Mucho se ha escrito y
referido respecto a la historia de la conquista y la colonia de Costa
Rica. Sueños y esperanzas quedaron
lamentablemente en la imaginación de los
conquistadores, quienes en términos tangibles no encontraron lo que buscaban,
aún y cuando el concepto hoy pareciera no ser muy claro.
Si bien en esta
aventura no toparon definitivamente con el tipo de problemas que encontraban en
el resto del continente, habrá de serse honesto en que las visiones de
oportunidad, y en algunos casos de oportunismo que los trajeron acá, no les
permitió cumplir con sus expectativas.
En definitiva,
toparían con un territorio que no los haría prosperar, sino que más bien,
consumiría por completo sus fortunas personales, en una misión que lamentablemente para ellos no ofrecería
mayores dividendos.
Cansados, y con los
sueños rotos, la mayoría acabaría por quedarse aquí. Varias de las historias que se analizarán en
este documento tienen este común denominador.
Lamentablemente en tal decisión, un sentimiento de fracaso habría de
acompañarlos por el resto de sus días.
Como es sabido, la
capital colonial no se originó en el sitio donde se encuentra hoy. En un primer momento se contaba con el
establecimiento principal en la zona de Ujarrás. No obstante, el mismo habría de ser
abandonado por diferentes razones, como lo explica Eladio Prado en la crónica
de la fundación del sitio:
“En
marzo de 1561, poblaba Cavallón la ciudad de Garcimuñoz (en el llano de
Turrúcares) desde donde mandó hacer un reconocimiento por todo el país, por
medio de sus tenientes, quienes Urrraccí, Orosi, Corrosí (cerca de Trueque) y
Bujeboj (cerca del Orosi actual), tocándole al teniente Francisco Destrada al
reconocimiento de Ujarraccí, a quien más tarde le adjudicaron los indios,
posiblemente junto con la tierras del valle.
Este repartimiento se hizo 12 de enero de 1569, por Perafán de Rivera,
que no estaba facultado para hacerlo.
Repartió en dicha época los indios y sus gentes. Se levantó entonces el primer memorial o
censo de los pueblos naturales, cuyo memorial presentó al Cabildo de Cartago
con fecha 11 de enero del mismo año (…) [En 1563] Vázquez de Coronado reconoció
el Valle del Guarco y fundó Cartago, a donde se trasladaron, en marzo, los
habitantes de Garcimuñoz. En 1564 partió
para España, Vázquez de Coronado, acompañado por varios vecinos de Cartago,
entre ellos Fray Lorenzo de Bienvenida (…)

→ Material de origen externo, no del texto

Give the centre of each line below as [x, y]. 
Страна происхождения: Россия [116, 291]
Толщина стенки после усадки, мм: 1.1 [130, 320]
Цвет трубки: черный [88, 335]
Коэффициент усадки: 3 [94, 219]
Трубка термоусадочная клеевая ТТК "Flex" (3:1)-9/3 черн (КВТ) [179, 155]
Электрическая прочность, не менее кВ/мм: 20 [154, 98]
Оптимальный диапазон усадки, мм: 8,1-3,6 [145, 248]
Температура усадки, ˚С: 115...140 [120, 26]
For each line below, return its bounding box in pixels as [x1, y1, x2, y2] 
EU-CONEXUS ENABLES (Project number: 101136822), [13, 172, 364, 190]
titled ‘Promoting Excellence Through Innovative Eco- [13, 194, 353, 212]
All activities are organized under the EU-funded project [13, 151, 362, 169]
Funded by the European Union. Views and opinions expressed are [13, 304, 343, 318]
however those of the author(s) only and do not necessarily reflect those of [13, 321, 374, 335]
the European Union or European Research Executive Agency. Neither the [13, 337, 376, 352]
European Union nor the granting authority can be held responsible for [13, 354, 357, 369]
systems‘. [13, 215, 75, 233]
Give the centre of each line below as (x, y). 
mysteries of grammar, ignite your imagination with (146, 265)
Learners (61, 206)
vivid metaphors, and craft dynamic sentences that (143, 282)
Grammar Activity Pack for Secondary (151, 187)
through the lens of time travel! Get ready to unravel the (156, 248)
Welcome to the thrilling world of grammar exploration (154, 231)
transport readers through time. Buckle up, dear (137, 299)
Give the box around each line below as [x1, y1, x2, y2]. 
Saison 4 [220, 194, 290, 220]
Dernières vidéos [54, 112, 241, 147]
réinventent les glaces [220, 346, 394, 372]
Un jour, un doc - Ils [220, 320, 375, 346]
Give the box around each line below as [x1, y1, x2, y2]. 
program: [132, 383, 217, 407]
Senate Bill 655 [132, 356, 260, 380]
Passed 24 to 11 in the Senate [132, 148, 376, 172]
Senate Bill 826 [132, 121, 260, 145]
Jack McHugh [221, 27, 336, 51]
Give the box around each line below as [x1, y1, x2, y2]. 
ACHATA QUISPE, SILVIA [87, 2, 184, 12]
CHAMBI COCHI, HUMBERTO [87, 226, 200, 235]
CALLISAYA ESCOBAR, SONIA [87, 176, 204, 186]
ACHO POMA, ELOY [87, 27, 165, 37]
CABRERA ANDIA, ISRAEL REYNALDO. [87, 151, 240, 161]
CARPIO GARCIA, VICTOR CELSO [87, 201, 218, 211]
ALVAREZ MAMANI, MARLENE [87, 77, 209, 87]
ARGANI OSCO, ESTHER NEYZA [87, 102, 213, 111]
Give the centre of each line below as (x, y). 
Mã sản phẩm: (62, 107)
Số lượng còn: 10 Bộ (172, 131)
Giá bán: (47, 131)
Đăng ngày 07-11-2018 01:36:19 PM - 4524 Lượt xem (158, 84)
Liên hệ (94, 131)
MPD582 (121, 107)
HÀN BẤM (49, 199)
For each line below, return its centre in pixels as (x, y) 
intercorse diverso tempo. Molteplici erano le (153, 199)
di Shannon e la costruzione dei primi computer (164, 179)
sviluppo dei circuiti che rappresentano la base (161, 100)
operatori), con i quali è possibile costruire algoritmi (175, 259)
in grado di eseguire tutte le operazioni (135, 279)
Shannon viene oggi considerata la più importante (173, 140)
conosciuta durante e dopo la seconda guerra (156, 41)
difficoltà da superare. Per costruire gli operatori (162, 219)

En los primeros años de su fundación, parece que los padres
franciscanos tuvieron bastantes sufrimientos, desalentándose por los pocos
resultados que obtenían entre los indios.
Por esta razón, Fray Ricardo de Jerusalem presentó un memorial en 1575,
al Gobernador Anguciana anunciándole la resolución de los frailes de abandonar
Costa Rica para trasladarse a Filipinas (…)
En 1699 la Audiencia de Guatemala ordenó el traslado de los indios
de Orosi a Ujarrás en atención a que eran pocos y el lugar enfermizo. Por fin, la peste de 1832 obligó al abandono
de Ujarrás.” (Eladio Prado, 1989, pp. 21-25).
En la época en
referencia un pueblo conquistador, adquiría derechos sobre los habitantes
naturales de la región que se abarcaba.
Costa Rica no habría de ser una excepción en ello.
De hecho, contar con
este importante recurso favorecía la negociación y el reclutamiento de las
tropas que habrían de hacerle frente a estas
necesidades como se comentará más adelante.
Se establece que los
primeros expedicionarios tenían derechos elementales al ser fundadores o hijos
de los mismos, pero habría que tener un elemento de amarre con los que no
reunían ninguno de los dos requisitos.
Por otro lado,
resulta indudable que el enfrentamiento de las condiciones reales: baja riqueza
natural y abandono por parte de la Corona al tratarse de una región pobre,
ajena a los intereses expansivos de la misma, la misión no sería sencilla.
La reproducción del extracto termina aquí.